Antoni Üçerler - Algumas das principais dificuldades foram as imensas barreiras levantadas pelas línguas japonesa e chinesa, bem como o duro empenho e tempo necessário para entender as culturas do Leste, incluindo as nada familiares tradições do budismo, taoísmo e xintoísmo. De um ponto de vista político, no Japão havia a dificuldade por mim mencionada da guerra civil, enquanto na China existia a dificuldade para os estrangeiros de obterem permissão de entrar e permanecer no país. Os missionários também enfrentaram a hostilidade dos lordes de guerra locais (no Japão), dos hostis mandarins (na China) e dos monges budistas (tanto no Japão como na China).

IHU On-Line - Até que ponto a missão jesuítica no Oriente funcionou como “ponte”, como elo com o Ocidente?

Antoni Üçerler - Durante a assim chamada “Era das Descobertas” (A época dos descobrimentos), elos intensos foram forjados entre os dois impérios marítimos, o português e o espanhol de um lado, e o Japão e a China do outro. Muitos destes contatos estavam relacionados com o comércio, mas os missionários também já estiveram bem presentes desde o início. Os grupos subsequentes aprenderam o idioma, procuraram entender as culturas e neste processo ofereceram aos povos, tanto japonês como chinês, um relance sobre a cultura e a civilização européias. Ao mesmo tempo, eles compuseram as primeiras gramáticas e dicionários de japonês e chinês em linguagem europeia. Além disso, eles escreveram milhares de cartas e relatórios, muitos dos quais continham informação detalhada sobre geografia, política, costumes, religião, flora, fauna e povos da Ásia.
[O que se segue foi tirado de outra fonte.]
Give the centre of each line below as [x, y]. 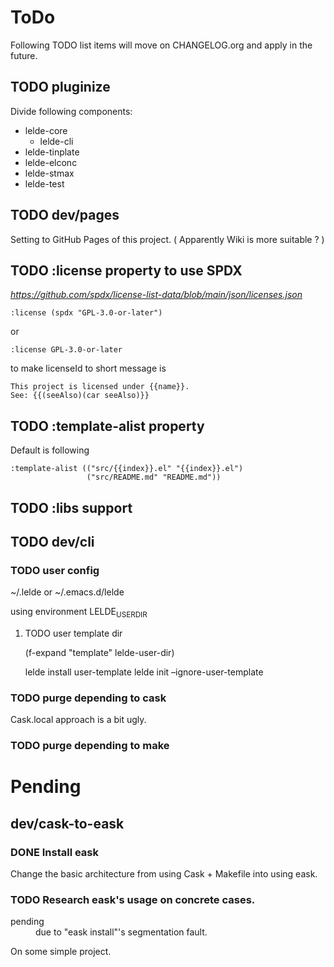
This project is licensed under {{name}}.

Neste sentido, eles cumpriram a função de “ponte” cultural e humana. Um bom exemplo disso é a história das impressoras missionárias que publicaram livros tanto em língua europeia como asiática.

IHU On-Line - Gostaria de acrescentar algo que não foi questionado?

Antoni Üçerler - Frequentemente é levantada a questão se essas missões foram um “sucesso” ou um “fracasso”. Se considerarmos exclusivamente o número de conversões, então talvez ambas as missões pudessem ser consideradas um “insucesso”. No entanto, nas trocas interculturais e entre crenças nem tudo é quantificável. Quando o Japão fechou definitivamente suas portas ao cristianismo e à ulterior influência estrangeira em 1639, teve início um período de mais de 200 anos de semi-isolamento. Durante este período os cristãos foram brutalmente perseguidos, torturados e executados. E então, uma Igreja subterrânea sobreviveu sem sacerdotes durante todo esse período. Isso significa que as sementes que foram lançadas no Japão (e também na China) se desenvolveram, embora as circunstâncias não lhes permitissem crescer a não ser nas sombras e longe das vistas. Na China, a despeito de múltiplas dificuldades, a comunidade cristã cresceu para vários milhões e os cristãos chineses permanecem como vigorosa e muito comprometida comunidade de crentes. Em seu culto, eles ainda usam várias das palavras que Matteo Ricci por primeiro cunhou, inclusive “Tianzhy” ou “Senhor dos Céus” para Deus.